А мы с Давидом Самойловым, при поддержке Всеволода Вячеславовича, возражали; мы говорили, что Пастернак прожил очень счастливую жизнь, остался верен себе и равен себе, не часто такой жребий выпадает на долю русского поэта.
В сообщении о смерти, опубликованном в газетах, было сказано «член Литфонда». На похоронах распоряжался старый работник Литфонда Арий Давидович. В иностранных газетах появилась его фотография с подписью — Корней Чуковский…

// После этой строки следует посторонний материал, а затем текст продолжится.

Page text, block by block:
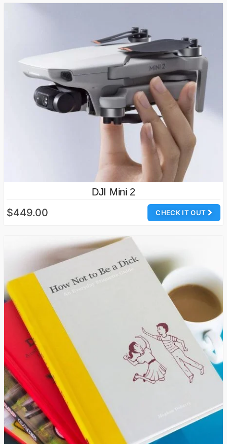
DJI Mini 2
CHECK IT OUT
$449.00
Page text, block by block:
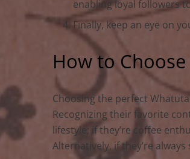
enabling loyal followers
Finally, keep an eye on
How to
Choosing the perfect
Recognizing their favorite
lifestyle; if they’re coffee
Alternatively, if they’re
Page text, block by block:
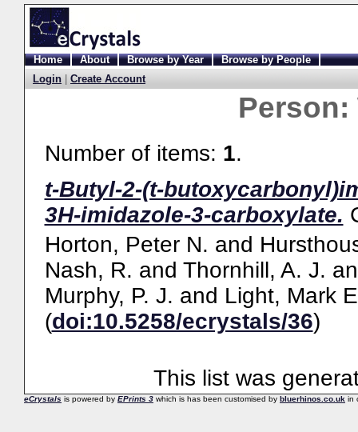
Home About Browse by Year
Browse by People
Login
Create Account
Person:
Number of items: 1.
t-Butyl-2-(t-
3H-imidazole-3-carboxylate.
Horton, Peter N. and
Nash, R. and Thornhill, A. J.
Murphy, P. J. and Light, Mark
(doi:10.5258/ecrystals/36)
This list was
eCrystals is powered by EPrints 3 which is has been customised by bluerhinos.co.uk in
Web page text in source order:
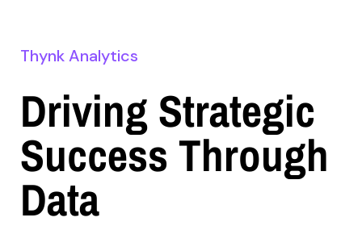
Thynk Analytics
Driving Strategic
Success Through
Data
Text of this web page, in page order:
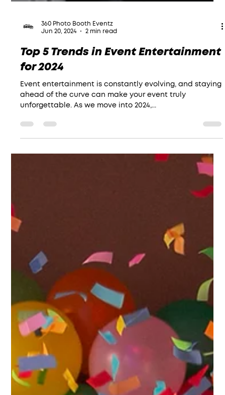
Jun 20, 2024
2 min read
Top 5 Trends in Event Entertainment
for 2024
Event entertainment is constantly evolving, and staying
ahead of the curve can make your event truly
unforgettable. As we move into 2024,...
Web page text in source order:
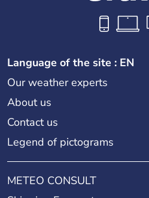
Language of the site : EN
Our weather experts
About us
Contact us
Legend of pictograms
METEO CONSULT
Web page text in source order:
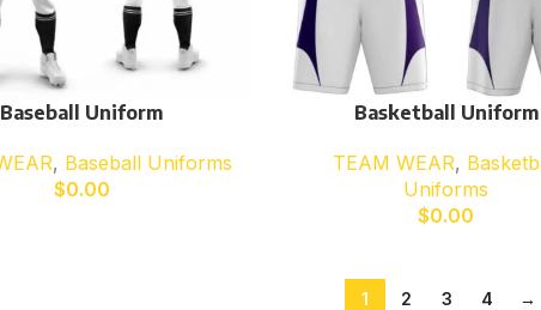
Baseball Uniform
, Baseball Uniforms
$0.00
Basketball Uniform
TEAM WEAR,
Uniforms
$0.00
1 2 3 4 →
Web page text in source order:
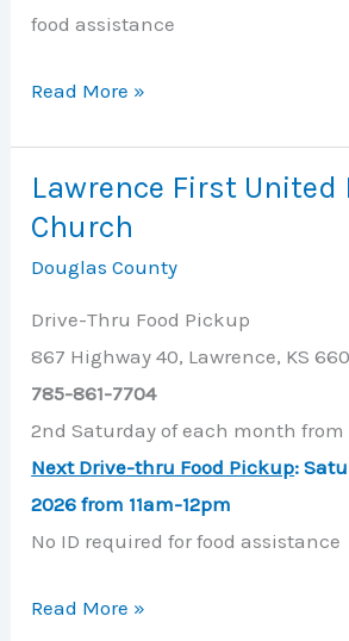
food assistance
Just
Read More »
Lawrence First
Church
Douglas County
Drive-Thru Food Pickup
867 Highway 40, Lawrence, KS
785-861-7704
2nd Saturday of each month from
Next Drive-thru Food Pickup:
2026 from 11am-12pm
No ID required for food assistance
Lawrence
Read More »
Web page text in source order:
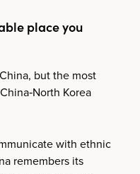
place you
but the most
Korea
with ethnic
remembers its
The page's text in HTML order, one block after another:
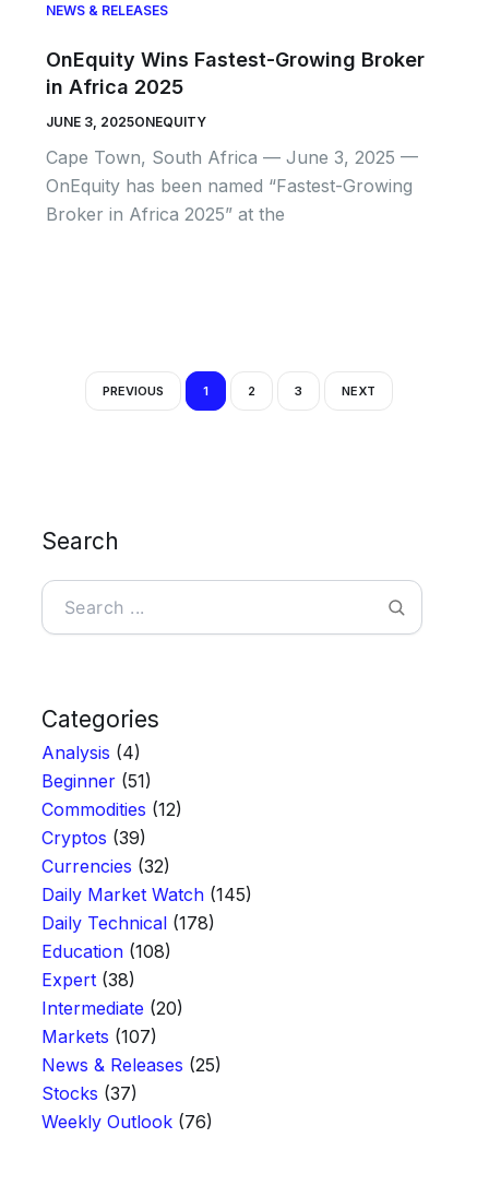
NEWS & RELEASES
OnEquity Wins Fastest-Growing Broker
in Africa 2025
JUNE 3, 2025ONEQUITY
Cape Town, South Africa — June 3, 2025 —
OnEquity has been named “Fastest-Growing
Broker in Africa 2025” at the
PREVIOUS 1 2 3 NEXT
Search
Search
Categories
Analysis (4)
Beginner(51)
Commodities (12)
Cryptos (39)
Currencies (32)
Daily Market Watch(145)
Daily Technical(178)
Education(108)
Expert(38)
Intermediate (20)
Markets (107)
News & Releases (25)
Stocks (37)
Weekly Outlook(76)
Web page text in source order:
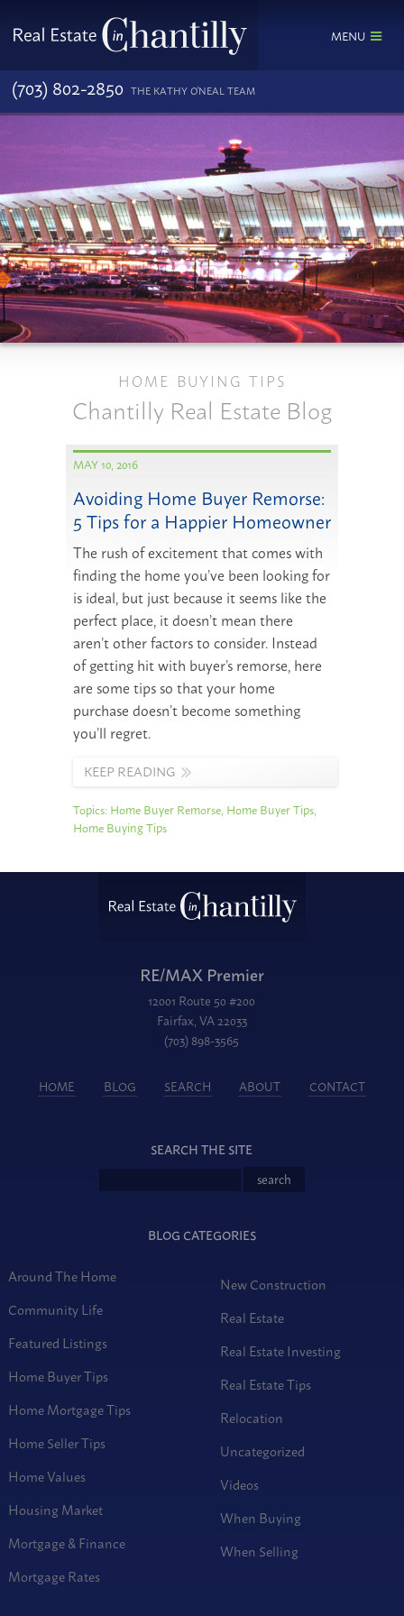
MENU
(703) 802-2850 THE KATHY O'NEAL TEAM
HOME BUYING TIPS
Chantilly Real Estate Blog
MAY 10, 2016
Avoiding Home Buyer Remorse:
5 Tips for a Happier Homeowner
The rush of excitement that comes with
finding the home you’ve been looking for
is ideal, but just because it seems like the
perfect place, it doesn’t mean there
aren’t other factors to consider. Instead
of getting hit with buyer’s remorse, here
are some tips so that your home
purchase doesn’t become something
you’ll regret.
KEEP READING
Topics: Home Buyer Remorse, Home Buyer Tips,
Home Buying Tips
RE/MAX Premier
12001 Route 50 #200
Fairfax, VA 22033
(703) 898-3565
HOME BLOG SEARCH ABOUT CONTACT
SEARCH THE SITE
BLOG CATEGORIES
Around The Home
Community Life
Featured Listings
Home Buyer Tips
Home Mortgage Tips
Home Seller Tips
Home Values
Housing Market
Mortgage & Finance
Mortgage Rates
New Construction
Real Estate
Real Estate Investing
Real Estate Tips
Relocation
Uncategorized
Videos
When Buying
When Selling

Было на похоронах около двух тысяч человек. Из крупных писателей только Паустовский. Все время в доме звучала музыка. Играли Нейгауз, Рихтер, Юдина. Очень он был красив в гробу, скульптурен, похож на Данте.
В квартире Пушкина в Ленинграде есть рисунок — Пушкин в гробу, рисовал художник Бруни — потомок…
Перед выносом тела попросили всех уйти из дома — прощались родные.
Я стояла у крыльца, а с другой стороны — Ольга Ивинская, героиня поздней лирики, последняя его любовь. Победно красивая и тогда, уже немолодая. Она тянулась к закрытому окну.
Гроб не дали поставить в приготовленный автобус; несли к кладбищу на руках. Место у трех сосен, откуда виден дом, он выбрал сам. Речь на могиле произнес профессор МГУ Валентин Фердинандович Асмус. Говорил о гениальном русском поэте, о его постоянном месте в русской поэзии. (Потом комиссия в университете «расследовала» выступление Асмуса. Его спросили, на каком основании он назвал Пастернака гениальным? Он ответил: «Я в жизни употреблял этот эпитет множество раз и никогда ни у кого не спрашивал разрешения».)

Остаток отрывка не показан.